--- START ---

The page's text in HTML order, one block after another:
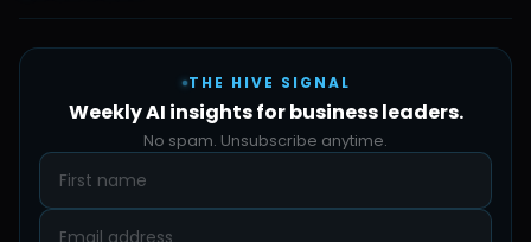
Automate Ai
Hive Forge
Content & Creatives
Pricing
Design Samples
Contact
THE HIVE SIGNAL
Weekly AI insights for business leaders.
No spam. Unsubscribe anytime.
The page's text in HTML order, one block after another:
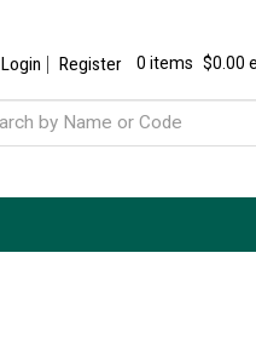
Login Register 0 items $0.00
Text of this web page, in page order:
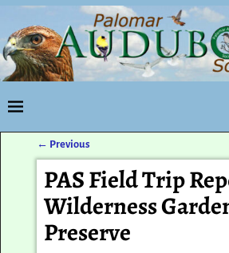
Post navigation
← Previous
PAS Field Trip
Wilderness
Preserve
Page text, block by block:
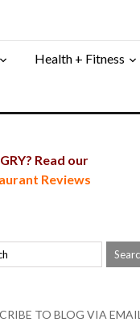
Health + Fitness
Read our
Reviews
TO BLOG VIA EMAIL
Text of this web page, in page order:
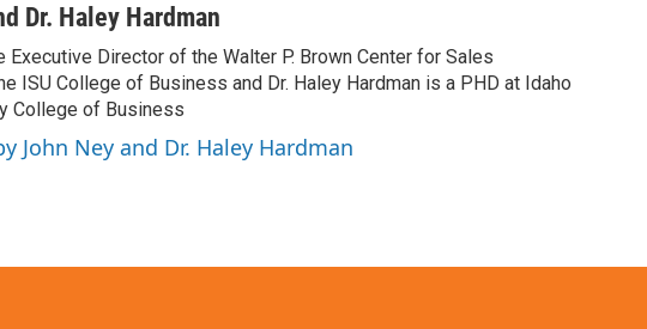
Dr. Haley Hardman
Executive Director of the Walter P. Brown Center for Sales
ISU College of Business and Dr. Haley Hardman is a PHD at Idaho
College of Business
John Ney and Dr. Haley Hardman
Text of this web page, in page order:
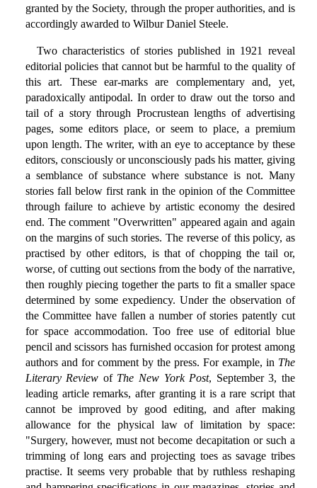
granted by the Society, through the proper authorities, and is
accordingly awarded to Wilbur Daniel Steele.
Two characteristics of stories published in 1921 reveal
editorial policies that cannot but be harmful to the quality of
this art. These ear-marks are complementary and, yet,
paradoxically antipodal. In order to draw out the torso and
tail of a story through Procrustean lengths of advertising
pages, some editors place, or seem to place, a premium
upon length. The writer, with an eye to acceptance by these
editors, consciously or unconsciously pads his matter, giving
a semblance of substance where substance is not. Many
stories fall below first rank in the opinion of the Committee
through failure to achieve by artistic economy the desired
end. The comment "Overwritten" appeared again and again
on the margins of such stories. The reverse of this policy, as
practised by other editors, is that of chopping the tail or,
worse, of cutting out sections from the body of the narrative,
then roughly piecing together the parts to fit a smaller space
determined by some expediency. Under the observation of
the Committee have fallen a number of stories patently cut
for space accommodation. Too free use of editorial blue
pencil and scissors has furnished occasion for protest among
authors and for comment by the press. For example, in The
Literary Review of The New York Post, September 3, the
leading article remarks, after granting it is a rare script that
cannot be improved by good editing, and after making
allowance for the physical law of limitation by space:
"Surgery, however, must not become decapitation or such a
trimming of long ears and projecting toes as savage tribes
practise. It seems very probable that by ruthless reshaping
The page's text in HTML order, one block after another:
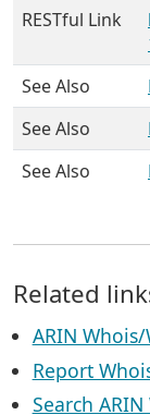
RESTful Link
See Also
See Also
See Also
Related
ARIN
Report
Search
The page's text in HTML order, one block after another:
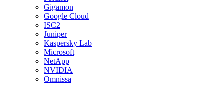
Gigamon
Google Cloud
ISC2
Juniper
Kaspersky Lab
Microsoft
NetApp
NVIDIA
Omnissa
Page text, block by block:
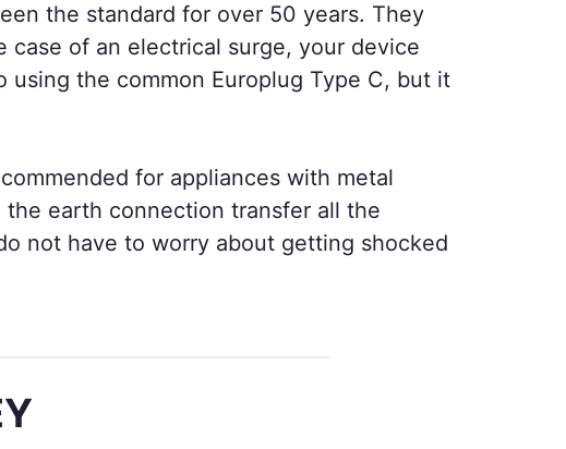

--- END ---

» Action item: Return all of the records above exactly as written. Omit each picture.

» Written solution:
The page's text in HTML order, one block after another:
Automate Ai
Hive Forge
Content & Creatives
Pricing
Design Samples
Contact
THE HIVE SIGNAL
Weekly AI insights for business leaders.
No spam. Unsubscribe anytime.
The page's text in HTML order, one block after another:
Login Register 0 items $0.00
Text of this web page, in page order:
Post navigation
← Previous
PAS Field Trip
Wilderness
Preserve
Page text, block by block:
Health + Fitness
Read our
Reviews
TO BLOG VIA EMAIL
Text of this web page, in page order:
Dr. Haley Hardman
Executive Director of the Walter P. Brown Center for Sales
ISU College of Business and Dr. Haley Hardman is a PHD at Idaho
College of Business
John Ney and Dr. Haley Hardman
Text of this web page, in page order:
granted by the Society, through the proper authorities, and is
accordingly awarded to Wilbur Daniel Steele.
Two characteristics of stories published in 1921 reveal
editorial policies that cannot but be harmful to the quality of
this art. These ear-marks are complementary and, yet,
paradoxically antipodal. In order to draw out the torso and
tail of a story through Procrustean lengths of advertising
pages, some editors place, or seem to place, a premium
upon length. The writer, with an eye to acceptance by these
editors, consciously or unconsciously pads his matter, giving
a semblance of substance where substance is not. Many
stories fall below first rank in the opinion of the Committee
through failure to achieve by artistic economy the desired
end. The comment "Overwritten" appeared again and again
on the margins of such stories. The reverse of this policy, as
practised by other editors, is that of chopping the tail or,
worse, of cutting out sections from the body of the narrative,
then roughly piecing together the parts to fit a smaller space
determined by some expediency. Under the observation of
the Committee have fallen a number of stories patently cut
for space accommodation. Too free use of editorial blue
pencil and scissors has furnished occasion for protest among
authors and for comment by the press. For example, in The
Literary Review of The New York Post, September 3, the
leading article remarks, after granting it is a rare script that
cannot be improved by good editing, and after making
allowance for the physical law of limitation by space:
"Surgery, however, must not become decapitation or such a
trimming of long ears and projecting toes as savage tribes
practise. It seems very probable that by ruthless reshaping
The page's text in HTML order, one block after another:
RESTful Link
See Also
See Also
See Also
Related
ARIN
Report
Search
The page's text in HTML order, one block after another:
Gigamon
Google Cloud
ISC2
Juniper
Kaspersky Lab
Microsoft
NetApp
NVIDIA
Omnissa
Page text, block by block:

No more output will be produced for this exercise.